8. Estando aqui em causa precisamente a mesma questão, não pode
senão reiterar-se este juízo de não inconstitucionalidade. Razões de igualdade
e segurança jurídica, bem como de estabilidade da jurisprudência dos tribunais
superiores reforçam, aliás, essa necessidade.
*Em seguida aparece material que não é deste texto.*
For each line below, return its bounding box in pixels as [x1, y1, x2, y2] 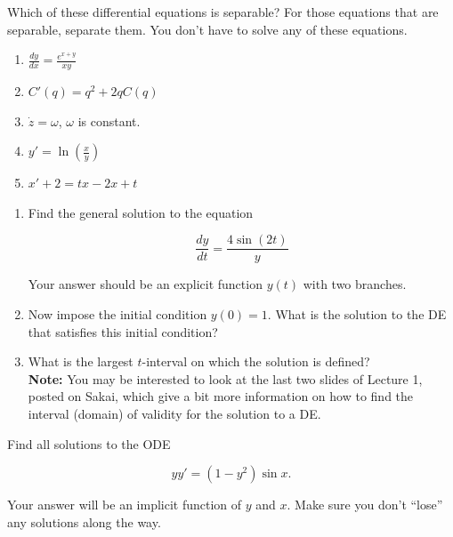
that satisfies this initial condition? [28, 322, 218, 341]
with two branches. [303, 275, 407, 293]
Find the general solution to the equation [28, 203, 254, 221]
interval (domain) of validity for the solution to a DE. [28, 405, 321, 423]
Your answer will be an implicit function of [7, 495, 242, 514]
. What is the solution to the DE [267, 305, 447, 324]
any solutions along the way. [7, 512, 161, 531]
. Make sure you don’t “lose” [287, 495, 443, 514]
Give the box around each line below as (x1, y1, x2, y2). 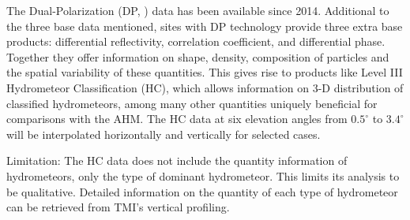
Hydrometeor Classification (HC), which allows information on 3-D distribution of (6, 79, 404, 95)
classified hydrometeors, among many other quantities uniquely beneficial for (6, 95, 378, 111)
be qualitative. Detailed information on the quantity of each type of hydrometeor (6, 183, 398, 199)
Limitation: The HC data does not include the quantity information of (6, 152, 348, 169)
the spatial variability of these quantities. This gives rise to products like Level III (6, 64, 403, 80)
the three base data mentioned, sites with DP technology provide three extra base (6, 17, 403, 34)
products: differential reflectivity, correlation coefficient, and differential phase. (6, 33, 386, 50)
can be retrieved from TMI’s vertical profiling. (6, 199, 230, 215)
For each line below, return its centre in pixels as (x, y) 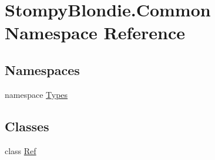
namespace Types (36, 94)
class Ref (21, 150)
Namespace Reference (95, 33)
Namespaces (42, 69)
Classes (27, 126)
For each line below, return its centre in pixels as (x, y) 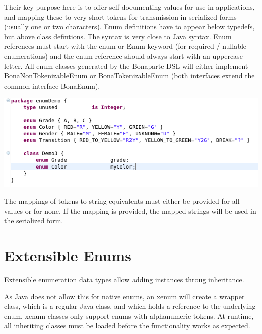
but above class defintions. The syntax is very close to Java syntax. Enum (118, 36)
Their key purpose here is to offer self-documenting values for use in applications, (129, 7)
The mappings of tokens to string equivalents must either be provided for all (122, 201)
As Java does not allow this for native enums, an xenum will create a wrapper (124, 296)
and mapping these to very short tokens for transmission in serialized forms (120, 16)
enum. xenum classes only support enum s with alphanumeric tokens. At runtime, (129, 316)
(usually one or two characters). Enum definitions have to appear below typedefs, (129, 26)
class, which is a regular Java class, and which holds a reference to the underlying (130, 306)
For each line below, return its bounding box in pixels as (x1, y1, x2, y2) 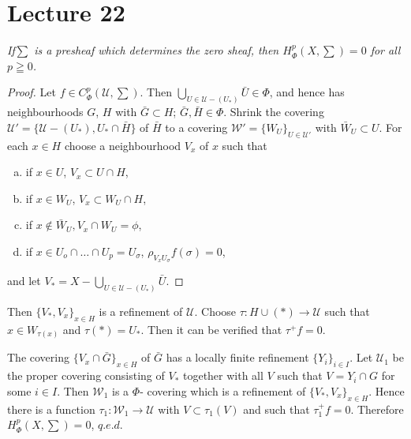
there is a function (7, 400, 95, 417)
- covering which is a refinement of (140, 382, 306, 399)
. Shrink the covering (223, 103, 324, 120)
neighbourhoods (7, 103, 84, 120)
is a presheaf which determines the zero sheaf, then (34, 42, 279, 58)
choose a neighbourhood (64, 137, 181, 153)
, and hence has (269, 84, 345, 100)
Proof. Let (7, 84, 56, 100)
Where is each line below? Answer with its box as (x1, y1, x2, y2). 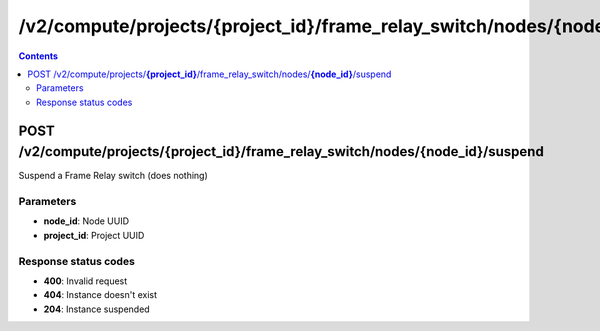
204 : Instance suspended (43, 303, 150, 315)
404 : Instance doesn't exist (43, 289, 158, 301)
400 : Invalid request (43, 275, 128, 287)
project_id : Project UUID (43, 229, 145, 241)
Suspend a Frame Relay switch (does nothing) (18, 170, 209, 182)
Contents (18, 50, 59, 62)
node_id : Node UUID (43, 215, 130, 227)
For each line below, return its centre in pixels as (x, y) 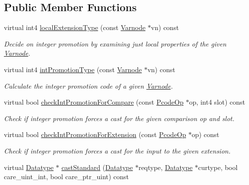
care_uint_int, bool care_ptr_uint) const (67, 177)
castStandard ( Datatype (97, 167)
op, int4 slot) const (217, 102)
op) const (205, 134)
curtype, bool (218, 167)
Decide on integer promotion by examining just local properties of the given (115, 43)
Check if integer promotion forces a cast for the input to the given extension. (117, 150)
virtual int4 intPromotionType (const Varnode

Resta, pois, subscrevendo a
fundamentação do Acórdão n.º 324/2024, supra transcrito, concluir no
sentido da não inconstitucionalidade das disposições sindicadas no âmbito do regime jurídico da CESE, aprovado pelo artigo 228.º da Lei n.º
83-C/2013, de 31 de dezembro, na versão e período de vigência conferidos pelo
artigo 280.º da Lei n.º 114/2017, de 29 de dezembro.
III. Decisão
Nestes termos, e pelos fundamentos
expostos, decide-se:
a)
Não julgar
inconstitucional o disposto no artigo 2.º, alínea d), do regime jurídico da CESE, aprovado pelo artigo 228.º da Lei n.º 83-C/2013, de 31 de
dezembro, na versão e período de vigência conferidos pelo artigo 280.º da Lei n.º 114/2017, de 29 de dezembro;
b)
Negar provimento ao
recurso.
Custas pela recorrente, fixando-se
a taxa de justiça em 25 (vinte e cinco) unidades de conta, ponderados os critérios
fixados no artigo 9.º, n.º 1, do Decreto-Lei n.º 303/98, de 7 de outubro
(artigo 6.º, n.º 2, do mesmo diploma).
Lisboa,
29 de outubro de 2024 - Mariana Canotilho - António José da Ascensão
Ramos - José Eduardo Figueiredo Dias - Rui Guerra da Fonseca
- Maria Benedita Urbano (voto a presente decisão com base na
fundamentação dos Acórdãos n.º 381/2024 e n.º 382/2024). - José Teles
Pereira (juntando declaração). - Dora Lucas Neto - Afonso Patrão
(vencido, pela razões constantes da fundamentação do Acórdão n.º 101/2023, que
subscrevi) - João Carlos Loureiro (Vencido por concordar com a
orientação estabelecida no Acórdão n.º 101/2023) - Carlos Medeiros de
Carvalho (vencido nos termos explicitados nos acórdãos n.ºs 324/2023 e
325/2023) - Gonçalo Almeida Ribeiro (vencido, pelas razões constantes da
fundamentação do Acórdão n.º 101/2023). - Joana Fernandes Costa
(vencida, pelas razões constantes do Acórdão n.º 101/2023). - José João
Abrantes
DECLARAÇÃO DE VOTO
[apresentada pelo Conselheiro José António
Teles Pereira]
A presente decisão remete para os
fundamentos do Acórdão n.º 324/2024, no qual fiquei vencido, por aderir, no
essencial, à declaração de voto que o Senhor Juiz Conselheiro Gonçalo Almeida
Ribeiro apôs ao Acórdão n.º 338/2023. Sendo essa a minha posição pessoal quanto
à matéria aqui em discussão, voto, todavia, o presente Acórdão, por entender
que as recentes decisões do Plenário nos Acórdãos n.os
324/2024, 325/2024 e 381/2024 reclamam a salvaguarda da estabilidade da
jurisprudência constitucional. Como, recentemente, afirmei na Decisão Sumária
n.º 383/2024, “[…] não obstante a questão ainda estar em aberto quanto à
CESE relativa ao ano 2019, tendo em conta que a intervenção do Plenário visou
estabilizar a jurisprudência constitucional [quanto à CESE 2018] nesta
matéria, [considero-me] vinculado pela posição maioritária do Plenário”.
Essa, enfim, a razão determinante do meu voto.